WORK INSTRUCTIONS:
Scan the entries for the string "Platform" and give the number of lines that have it, nothing further.

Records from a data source
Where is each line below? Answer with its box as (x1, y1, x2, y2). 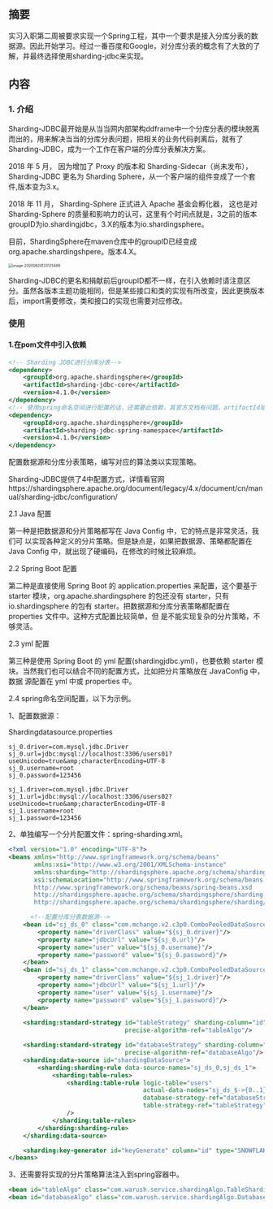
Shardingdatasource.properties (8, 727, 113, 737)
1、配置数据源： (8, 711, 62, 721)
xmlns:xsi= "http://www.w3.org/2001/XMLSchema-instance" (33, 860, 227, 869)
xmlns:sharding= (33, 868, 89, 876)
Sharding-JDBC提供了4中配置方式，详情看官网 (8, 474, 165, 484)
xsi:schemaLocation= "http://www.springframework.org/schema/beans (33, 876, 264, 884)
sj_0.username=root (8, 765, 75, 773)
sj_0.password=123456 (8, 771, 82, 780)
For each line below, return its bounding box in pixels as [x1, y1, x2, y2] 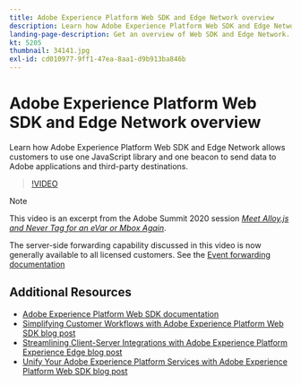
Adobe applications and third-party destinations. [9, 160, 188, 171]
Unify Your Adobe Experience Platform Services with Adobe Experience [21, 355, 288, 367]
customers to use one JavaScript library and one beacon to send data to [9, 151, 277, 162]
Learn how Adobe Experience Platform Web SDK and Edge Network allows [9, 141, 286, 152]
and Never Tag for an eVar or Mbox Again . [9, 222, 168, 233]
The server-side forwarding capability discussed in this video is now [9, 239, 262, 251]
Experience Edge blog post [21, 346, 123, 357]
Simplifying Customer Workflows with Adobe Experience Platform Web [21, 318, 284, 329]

SOLUTION FOR THIS PROBLEM:
3